Material supplied START

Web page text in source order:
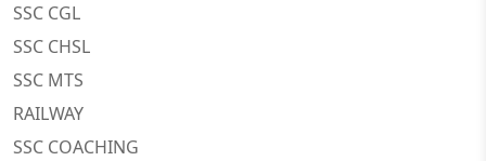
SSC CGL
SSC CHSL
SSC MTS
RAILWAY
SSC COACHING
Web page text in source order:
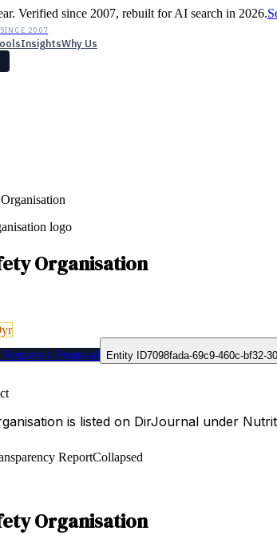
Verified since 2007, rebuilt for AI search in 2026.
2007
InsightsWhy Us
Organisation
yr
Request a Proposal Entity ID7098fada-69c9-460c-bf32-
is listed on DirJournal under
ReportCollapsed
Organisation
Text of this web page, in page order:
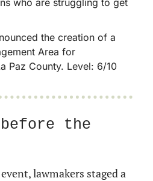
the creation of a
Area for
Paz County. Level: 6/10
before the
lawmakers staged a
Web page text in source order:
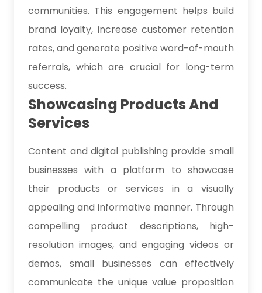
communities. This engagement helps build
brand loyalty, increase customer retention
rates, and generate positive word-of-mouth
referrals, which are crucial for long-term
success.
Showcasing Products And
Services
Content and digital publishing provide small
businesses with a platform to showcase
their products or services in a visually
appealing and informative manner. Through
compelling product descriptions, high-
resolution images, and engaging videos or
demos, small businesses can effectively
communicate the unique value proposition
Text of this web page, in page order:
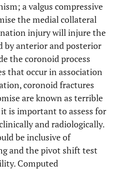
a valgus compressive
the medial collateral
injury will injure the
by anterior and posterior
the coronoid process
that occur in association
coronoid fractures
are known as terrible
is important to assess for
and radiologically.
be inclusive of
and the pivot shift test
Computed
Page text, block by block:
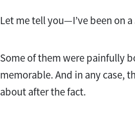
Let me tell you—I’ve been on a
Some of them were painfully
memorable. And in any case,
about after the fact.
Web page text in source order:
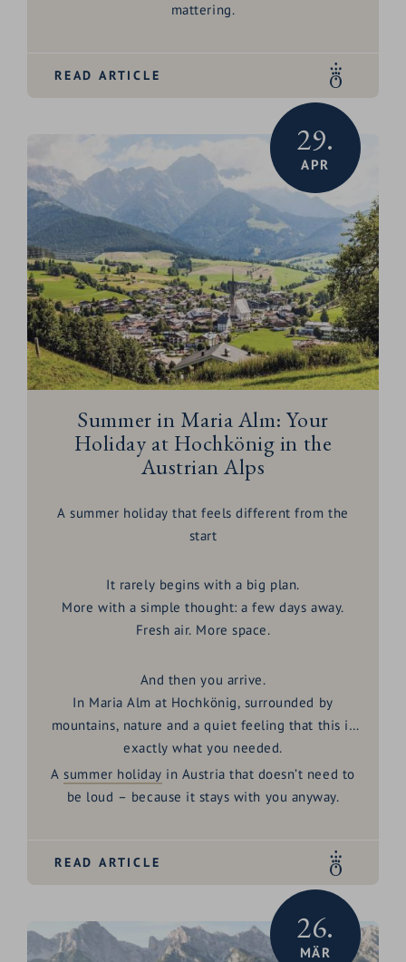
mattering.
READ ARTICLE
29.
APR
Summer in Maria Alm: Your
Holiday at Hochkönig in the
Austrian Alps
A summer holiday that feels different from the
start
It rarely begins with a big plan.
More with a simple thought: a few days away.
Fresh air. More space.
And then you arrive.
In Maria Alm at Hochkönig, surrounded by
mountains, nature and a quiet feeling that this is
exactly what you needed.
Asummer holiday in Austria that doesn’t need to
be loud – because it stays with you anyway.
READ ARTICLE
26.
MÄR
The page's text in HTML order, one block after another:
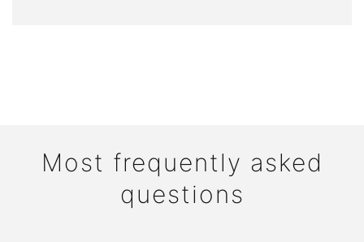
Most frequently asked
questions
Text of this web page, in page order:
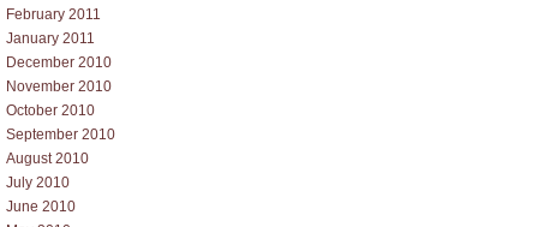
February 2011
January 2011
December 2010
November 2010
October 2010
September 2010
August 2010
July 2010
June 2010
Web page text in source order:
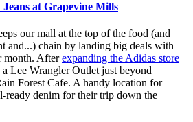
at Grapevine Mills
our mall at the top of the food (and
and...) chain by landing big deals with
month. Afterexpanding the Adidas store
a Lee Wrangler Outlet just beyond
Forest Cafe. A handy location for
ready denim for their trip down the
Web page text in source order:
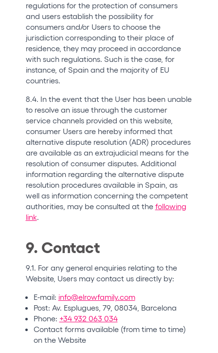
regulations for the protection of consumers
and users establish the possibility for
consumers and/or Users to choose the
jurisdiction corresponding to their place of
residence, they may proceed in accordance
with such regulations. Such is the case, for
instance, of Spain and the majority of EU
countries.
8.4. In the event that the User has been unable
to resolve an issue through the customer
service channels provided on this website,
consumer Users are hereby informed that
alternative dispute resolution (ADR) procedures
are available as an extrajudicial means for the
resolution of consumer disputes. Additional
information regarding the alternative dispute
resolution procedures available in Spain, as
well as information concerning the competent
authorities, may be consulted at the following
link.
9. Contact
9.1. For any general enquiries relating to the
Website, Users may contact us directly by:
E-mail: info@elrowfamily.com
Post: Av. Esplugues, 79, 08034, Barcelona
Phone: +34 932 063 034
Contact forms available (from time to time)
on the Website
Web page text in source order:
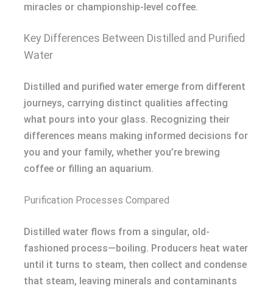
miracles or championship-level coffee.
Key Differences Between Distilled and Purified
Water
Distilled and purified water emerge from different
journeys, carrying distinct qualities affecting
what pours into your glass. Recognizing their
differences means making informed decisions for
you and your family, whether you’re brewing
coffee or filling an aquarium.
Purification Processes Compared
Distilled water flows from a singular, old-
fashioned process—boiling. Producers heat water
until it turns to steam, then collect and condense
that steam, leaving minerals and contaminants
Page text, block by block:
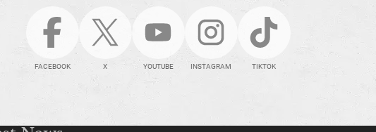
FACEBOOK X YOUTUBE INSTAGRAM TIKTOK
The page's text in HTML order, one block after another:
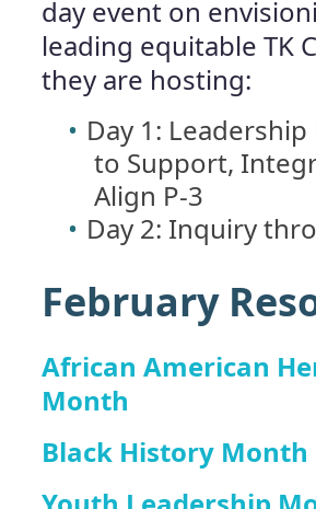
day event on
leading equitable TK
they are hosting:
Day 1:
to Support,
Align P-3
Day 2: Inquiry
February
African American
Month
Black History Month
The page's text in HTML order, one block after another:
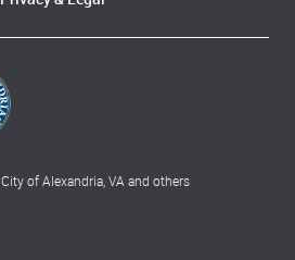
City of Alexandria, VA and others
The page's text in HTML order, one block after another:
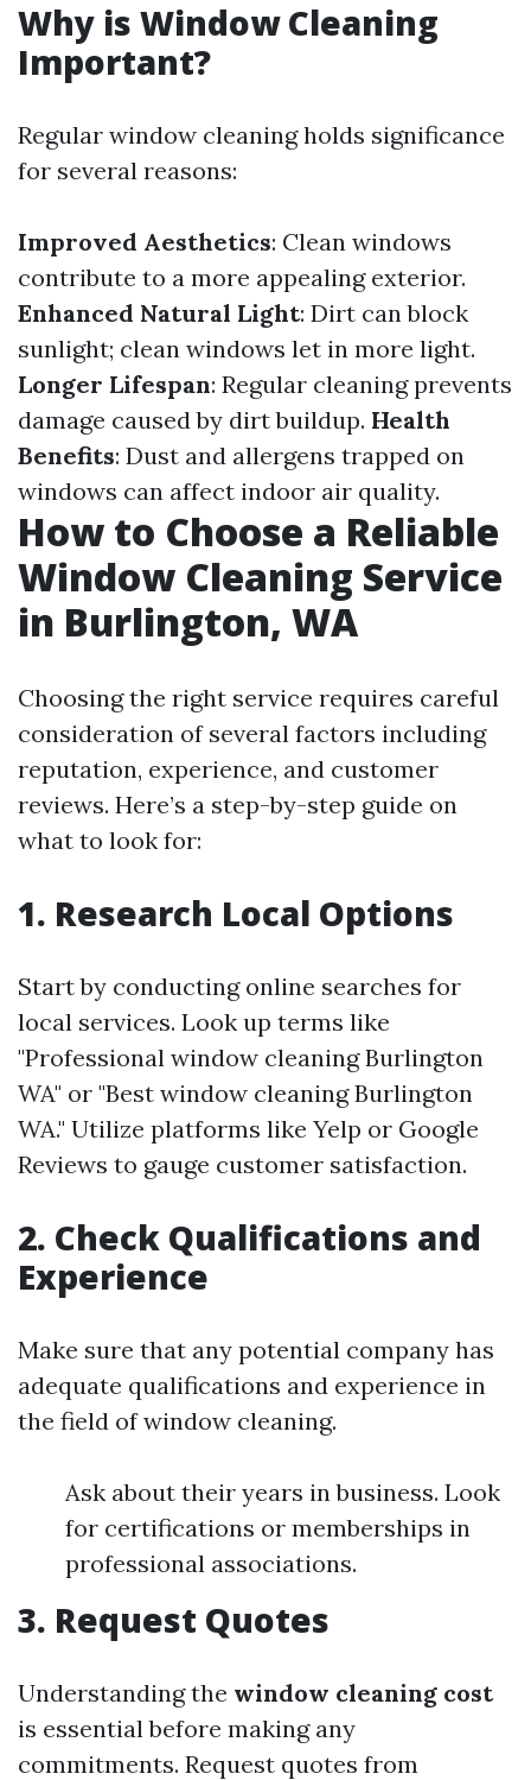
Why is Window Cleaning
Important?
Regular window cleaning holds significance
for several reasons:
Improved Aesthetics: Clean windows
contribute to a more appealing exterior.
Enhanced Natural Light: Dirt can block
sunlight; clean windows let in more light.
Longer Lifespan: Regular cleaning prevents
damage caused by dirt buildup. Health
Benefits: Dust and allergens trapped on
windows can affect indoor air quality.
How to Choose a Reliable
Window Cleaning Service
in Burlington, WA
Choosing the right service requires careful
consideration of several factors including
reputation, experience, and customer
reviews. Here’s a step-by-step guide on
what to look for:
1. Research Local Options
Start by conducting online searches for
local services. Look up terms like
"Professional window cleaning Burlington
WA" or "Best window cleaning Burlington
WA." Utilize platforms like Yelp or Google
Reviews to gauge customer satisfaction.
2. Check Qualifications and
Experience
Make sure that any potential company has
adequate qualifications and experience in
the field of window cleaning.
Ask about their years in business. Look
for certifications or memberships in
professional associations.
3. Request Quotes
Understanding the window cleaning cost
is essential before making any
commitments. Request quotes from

Material supplied END

Instructions for the task
Starting at the line above with "be loud – because it stays with you anyway.", output every line exactly up to and including the line with "and users establish the possibility for", but none of the pictures.

Completed exercise
be loud – because it stays with you anyway.
READ ARTICLE
26.
MÄR
The page's text in HTML order, one block after another:
Most frequently asked
questions
Text of this web page, in page order:
February 2011
January 2011
December 2010
November 2010
October 2010
September 2010
August 2010
July 2010
June 2010
Web page text in source order:
at Grapevine Mills
our mall at the top of the food (and
and...) chain by landing big deals with
month. Afterexpanding the Adidas store
a Lee Wrangler Outlet just beyond
Forest Cafe. A handy location for
ready denim for their trip down the
Web page text in source order:
regulations for the protection of consumers
and users establish the possibility for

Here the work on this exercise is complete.